I'll try to build a WR stat predictor in this notebook. First lets load our full database

In [1]:
import matplotlib.pyplot as plt
import matplotlib
%matplotlib inline
import numpy as np
from scipy.stats.stats import pearsonr 
import math

  (fname, cnt))


In [2]:
import pandas as pd
import pickle

samples=pd.read_csv('TrainingSamples.csv')
samples.drop('Unnamed: 0', axis=1, inplace=True)

with open("stat_order.pickle",'rb') as f:
    stat_order=pickle.load(f)

Next, lets remove the first year of football data (since the averages will be bad) and extract all of the WR players

In [None]:
WRsamples=samples[(samples['Position']=="WR") & (samples['Week']>100)].reset_index(drop=True)

In [None]:
len(WRsamples)

All of our lists got saved as strings in csv format, so lets convert them back to lists

In [None]:
all_lists = ['Opp Avg Stats','Opp Stat Std','Opp Avg Stats v Team','Opp Stat Std v Team',\
             'Opp Players','Player Avg Stats','Player Stat Std','Player Avg Stats v Opp',\
             'Player Stat Std v Opp','Team Avg Stats','Team Stat Std','Team Avg v Opp',\
             'Team Stat Std v Opp','Stat Outcome']

for list in all_lists:
    WRsamples[list] = WRsamples[list].apply(eval)

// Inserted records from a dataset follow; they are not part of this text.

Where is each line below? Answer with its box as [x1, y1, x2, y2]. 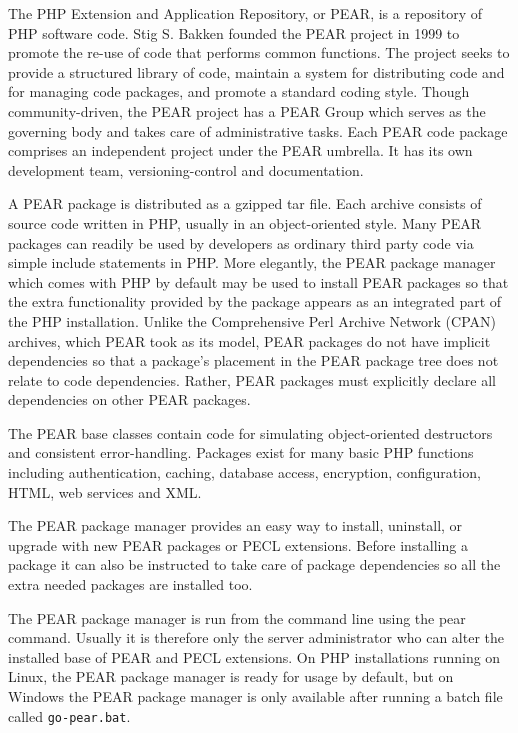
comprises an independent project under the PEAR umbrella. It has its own [8, 140, 473, 161]
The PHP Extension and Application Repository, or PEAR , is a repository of [8, 3, 483, 23]
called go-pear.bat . [8, 705, 131, 726]
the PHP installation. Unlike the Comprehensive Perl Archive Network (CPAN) [8, 310, 496, 331]
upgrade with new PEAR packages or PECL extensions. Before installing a [8, 534, 468, 555]
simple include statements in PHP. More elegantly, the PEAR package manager [8, 252, 496, 273]
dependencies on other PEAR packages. [8, 389, 251, 410]
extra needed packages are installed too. [8, 574, 253, 595]
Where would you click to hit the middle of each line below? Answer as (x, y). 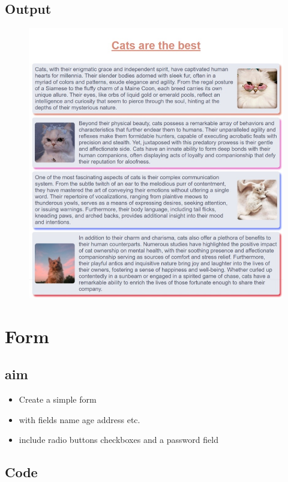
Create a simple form (58, 399)
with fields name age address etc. (79, 419)
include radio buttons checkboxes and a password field (118, 440)
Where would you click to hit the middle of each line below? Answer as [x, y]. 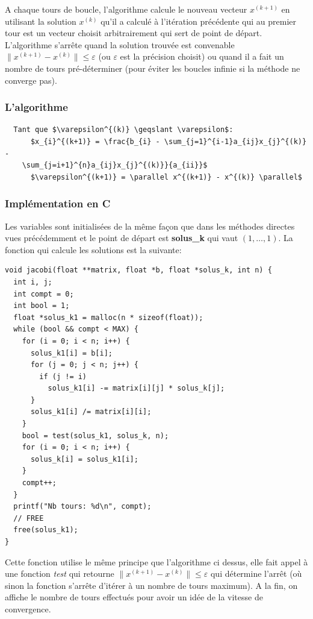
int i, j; [33, 282]
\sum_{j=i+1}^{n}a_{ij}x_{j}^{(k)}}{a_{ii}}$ [115, 165]
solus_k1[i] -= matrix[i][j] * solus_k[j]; [136, 388]
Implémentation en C [58, 203]
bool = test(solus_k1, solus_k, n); [95, 435]
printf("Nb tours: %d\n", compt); [82, 507]
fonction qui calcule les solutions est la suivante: [93, 249]
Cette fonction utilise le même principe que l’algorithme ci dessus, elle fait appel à [156, 561]
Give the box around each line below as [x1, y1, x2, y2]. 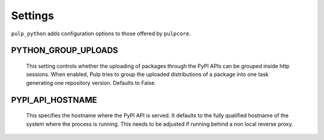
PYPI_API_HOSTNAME [11, 95, 97, 105]
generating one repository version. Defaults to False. [26, 79, 156, 86]
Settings [11, 9, 54, 22]
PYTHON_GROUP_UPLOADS [11, 45, 118, 56]
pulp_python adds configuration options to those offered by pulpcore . [11, 30, 191, 37]
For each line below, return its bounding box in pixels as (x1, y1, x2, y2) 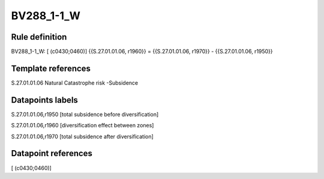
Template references (11, 63, 91, 73)
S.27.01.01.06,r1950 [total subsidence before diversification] (11, 111, 159, 118)
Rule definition (11, 32, 67, 42)
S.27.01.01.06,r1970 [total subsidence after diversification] (11, 133, 154, 140)
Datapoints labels (11, 95, 78, 105)
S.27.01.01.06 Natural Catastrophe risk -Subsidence (11, 79, 138, 86)
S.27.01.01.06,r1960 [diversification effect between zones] (11, 122, 154, 129)
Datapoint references (11, 148, 93, 159)
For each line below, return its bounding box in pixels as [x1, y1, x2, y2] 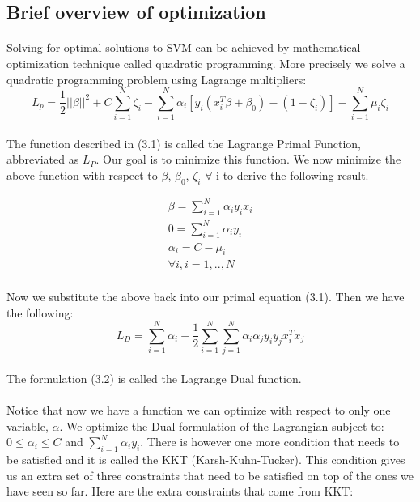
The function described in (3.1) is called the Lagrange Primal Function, [6, 134, 362, 151]
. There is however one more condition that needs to [140, 433, 400, 450]
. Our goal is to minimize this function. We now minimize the [95, 151, 401, 168]
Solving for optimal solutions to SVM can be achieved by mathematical [6, 39, 361, 56]
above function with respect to [6, 167, 158, 184]
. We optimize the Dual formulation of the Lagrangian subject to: [59, 417, 384, 434]
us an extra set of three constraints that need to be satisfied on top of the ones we [6, 466, 414, 483]
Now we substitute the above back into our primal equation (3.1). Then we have [6, 287, 405, 304]
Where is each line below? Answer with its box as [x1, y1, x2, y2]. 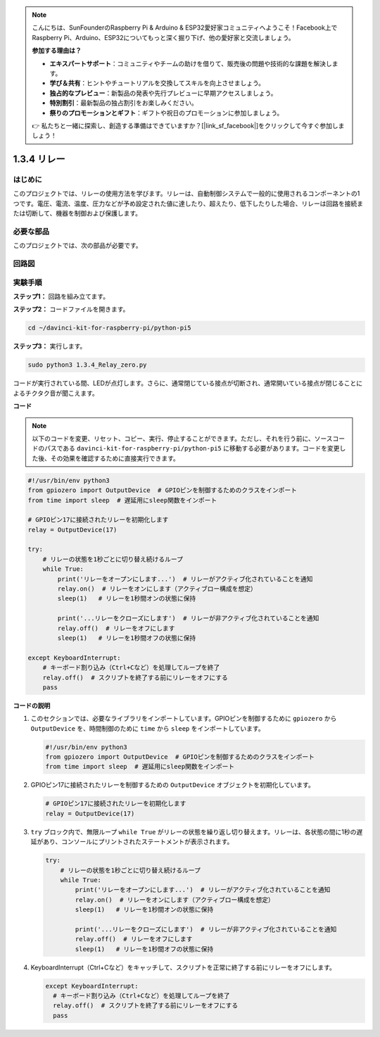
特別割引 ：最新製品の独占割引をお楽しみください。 [49, 99, 198, 107]
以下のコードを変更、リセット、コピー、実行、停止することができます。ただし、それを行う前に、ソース [32, 434, 334, 443]
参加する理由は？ [32, 46, 82, 55]
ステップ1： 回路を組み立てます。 [13, 292, 109, 301]
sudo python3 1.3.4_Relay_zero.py [27, 361, 147, 369]
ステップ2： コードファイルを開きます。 [13, 305, 129, 313]
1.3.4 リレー [13, 153, 65, 165]
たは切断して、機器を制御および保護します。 [13, 209, 142, 218]
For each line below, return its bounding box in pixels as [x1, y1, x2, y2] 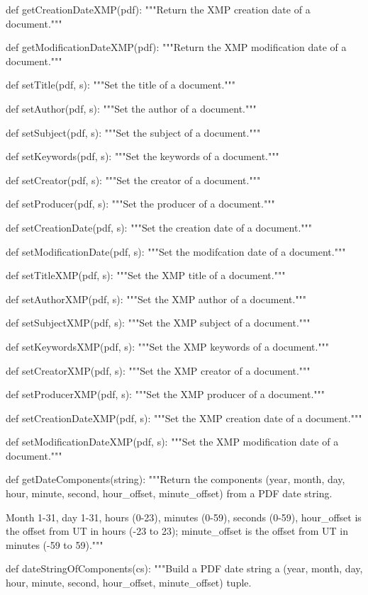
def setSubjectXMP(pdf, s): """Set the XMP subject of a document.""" [6, 315, 311, 330]
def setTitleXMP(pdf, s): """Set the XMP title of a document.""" [6, 268, 286, 283]
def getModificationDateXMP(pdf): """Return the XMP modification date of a [6, 40, 347, 55]
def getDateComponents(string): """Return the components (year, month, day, [6, 472, 345, 487]
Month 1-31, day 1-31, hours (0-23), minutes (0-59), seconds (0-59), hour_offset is [6, 509, 362, 524]
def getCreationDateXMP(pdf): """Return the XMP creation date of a [6, 2, 311, 16]
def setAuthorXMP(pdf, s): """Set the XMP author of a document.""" [6, 291, 307, 306]
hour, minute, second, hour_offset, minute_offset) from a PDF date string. [6, 486, 333, 501]
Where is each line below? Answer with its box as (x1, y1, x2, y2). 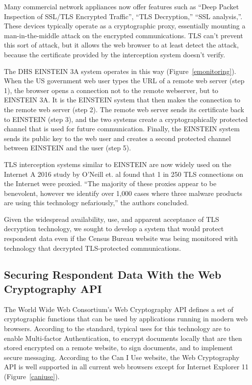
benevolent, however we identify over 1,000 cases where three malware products (4, 188, 243, 198)
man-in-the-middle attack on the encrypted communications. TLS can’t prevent (4, 30, 243, 40)
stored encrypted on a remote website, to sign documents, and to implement (4, 342, 233, 353)
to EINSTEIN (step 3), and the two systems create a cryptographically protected (4, 114, 248, 124)
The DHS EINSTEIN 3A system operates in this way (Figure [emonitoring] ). (4, 66, 236, 76)
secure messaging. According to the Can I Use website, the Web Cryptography (4, 352, 240, 362)
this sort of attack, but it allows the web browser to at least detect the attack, (4, 40, 239, 50)
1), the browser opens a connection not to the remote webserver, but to (4, 85, 219, 95)

Next, lets remove any players that have "nan" stats

In [None]:
WRsamples['No Player Stats'] = WRsamples.apply(lambda x: math.isnan(x['Player Avg Stats'][0]), axis = 1)

In [None]:
WRsamples=WRsamples[WRsamples['No Player Stats']==False].reset_index(drop=True)

In [None]:
len(WRsamples)

For now also remove players with very low average targets as well

In [None]:
tarHist=np.hstack(WRsamples['Player Avg Stats'].apply(lambda x: x[stat_order.index('receiving_tar')]))
plt.hist(tarHist, bins='auto')
plt.show()

In [None]:

WRsamples['High Receiving']=WRsamples['Player Avg Stats'].apply(lambda x: x[stat_order.index('receiving_tar')] > 4)
WRsamples=WRsamples[WRsamples['High Receiving']==True].reset_index(drop=True)
len(WRsamples)


# Examining feature correlations for receiving yards

We'll need to predict each WR stat separately.  The relevant scoring stats are:

* Receiving Yards
* Receptions
* TD receptions
* 2pt Receiving Conversion

Technically, we should try to predict rushing yards, punt return td, etc as well.. but these are good for a start.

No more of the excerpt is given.